TEPCOが挑み続ける!海外の水力発電事業
~挑戦から4年、次のステップへ~
2022/11/29
東京電力リニューアブルパワーは、国内で培った水力発電の技術やノウハウを活用し、2018年のコクサン水力発電所(ベトナム)への出資を皮切りに、ダリアリ水力発電所(ジョージア)、インドネシアの再生可能エネルギー発電事業者であるKencana Energi Lestari(クンチャナ エナジー レスタリ社、以下KEL社)への出資参画を実現し、課題の洗い出しとリスクへの適切な対処や長期にわたる安定操業の実現を図るとともに、収益向上を目指しています。
現地での技術支援やプロジェクト開発の最前線を担う社員3名が、事業の現状と展望について語りました。
▼2018年11月
ベトナムの水力発電事業者Lao Cai Renewable Energy社が保有するコクサン水力発電所(合計出力:2.97万kW)の出資会社の株式36.38%を取得
▼2020年4月
ジョージアの水力発電事業者Dariali Energy社が保有するダリアリ水力発電所(合計出力:10.8万kW)の運営に参画し同社の株式31.4%を取得
▼2022年2月 インドネシアの再生可能エネルギー発電事業者KEL社の株式25%を取得
東京電力リニューアブルパワー株式会社
水力部 海外技術グループ 海外技術チームリーダー
藤原 秀樹
1994年入社。
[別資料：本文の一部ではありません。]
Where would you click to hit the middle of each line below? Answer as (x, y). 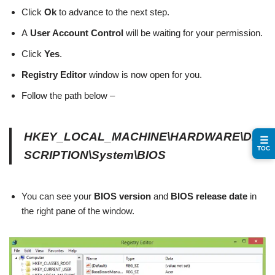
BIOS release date (209, 196)
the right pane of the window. (78, 211)
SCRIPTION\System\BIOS (95, 155)
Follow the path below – (68, 95)
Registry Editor (54, 74)
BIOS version (122, 196)
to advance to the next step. (113, 12)
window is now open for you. (144, 74)
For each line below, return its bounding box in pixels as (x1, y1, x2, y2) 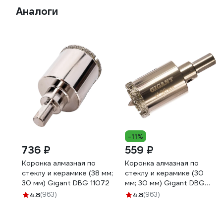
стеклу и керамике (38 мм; (22, 168, 113, 177)
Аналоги (16, 5, 58, 18)
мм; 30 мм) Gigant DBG (125, 178, 205, 187)
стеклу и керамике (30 (125, 168, 204, 177)
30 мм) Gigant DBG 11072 (22, 178, 110, 187)
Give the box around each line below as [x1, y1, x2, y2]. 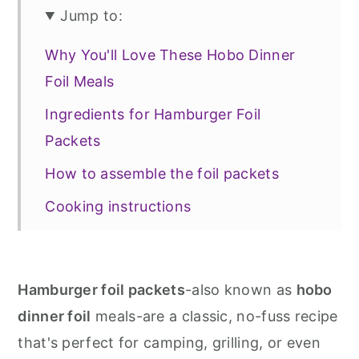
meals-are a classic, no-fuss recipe [91, 308, 338, 325]
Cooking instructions [45, 198, 192, 215]
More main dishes [45, 296, 169, 313]
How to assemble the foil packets [45, 165, 279, 182]
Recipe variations [45, 231, 166, 248]
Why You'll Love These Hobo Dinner [45, 46, 296, 63]
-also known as [185, 281, 296, 298]
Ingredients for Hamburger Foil [45, 106, 261, 123]

栃木や群馬県内の事業所などで、国内水力発電設備の保守・管理を担当し、総合研修センターで水力発電に関する技術指導などを経て、2020年から海外プロジェクトに携わり、ベトナムをはじめ現地での技術支援・人財育成を行う。
東京電力リニューアブルパワー株式会社
海外事業開発室 プロジェクト開発グループ
臼倉 協
2018年入社。長野県の高瀬川事業所で、水力土木の技術職としてダムの保守などを担当。2021年から海外事業開発室で海外水力業務に携わり、インドネシアのKEL社の運営や、新規開発案件に関する業務を担当。
東京電力リニューアブルパワー株式会社
海外事業開発室 プロジェクト開発グループ プロジェクトマネージャー
戸村 浩之
2020年にキャリア採用で入社。前職で幅広く海外の電力事業開発に携わってきた知見を生かし、KEL社の運営や、同社との開発案件への出資参画に関する業務を中心にインドネシアでの事業を担う。
新規事業としてスタートして4年、その現在地
藤原 「当社が新規事業として海外の水力発電に取り組み、第1号案件となったベトナム コクサン発電所への出資参画から4年。私はそのうち直近3年間で現地発電所の運転・保守などの技術支援と人財育成に携わってきました。ベトナムで水力発電に携わっている方々は技術レベル・向上心ともに非常に高く、技術や知識をたちどころに吸収します。彼らはすでに技能的なことを学ぶ段階から一歩先へ進み、安全かつ、より効率的な全体のメンテナンスや、収益性の高い運営の方法といった『発電所のトータルマネジメント』を検討するフェーズに移っていると感じます」臼倉 「私は2021年に海外事業の担当になり、今年(2022年)6月に初めてインドネシア現地の KEL社を訪問しました。インドネシアでは同社が手がける複数の新規案件が足元で動いており、さらに今後は水力発電以外の再生可能エネルギーによる発電事業も動き出すということで、再エネ分野に対する需要と意識の高まりを肌で感じました」
戸村 「私がインドネシアを担当するようになったここ一年半ほどを振り返っても、3つの海外出資案件の進展に伴い、TEPCOの知名度は徐々に高まっていると感じます。海外における再生可能エネルギー事業者として他社から紹介される案件も増えています。新規案件の開発に関しては、海外案件の引き合いも増える中で、長期的な事業戦略が当社と一致するかどうかを、これまで以上に慎重に見定めなければいけないと思っています」
立ちはだかった壁と、乗り越えた先に見えたもの、得たもの
臼倉 「要求される知識の幅が大きく広がったことと、常に複数部署との調整が必要となることが苦労している点です。加えて海外業務では言葉というコミュニケーションでの壁もあります。しかし、そうした苦労を乗り越え、KEL社の方々と発電所の設計についての協議で、臆さずに議論を進めまとめあげることができた時は、大きな達成感がありました」
藤原
「どうしたら『もっと分かりやすく伝えられるのか』という思いは常にあります。
ベトナムでは英語を話せるスタッフが少ないという事情もありますが、より分かりやすく
親しみをもっていただけるようにと、実務で使うベトナム語をいくつか覚えていきました。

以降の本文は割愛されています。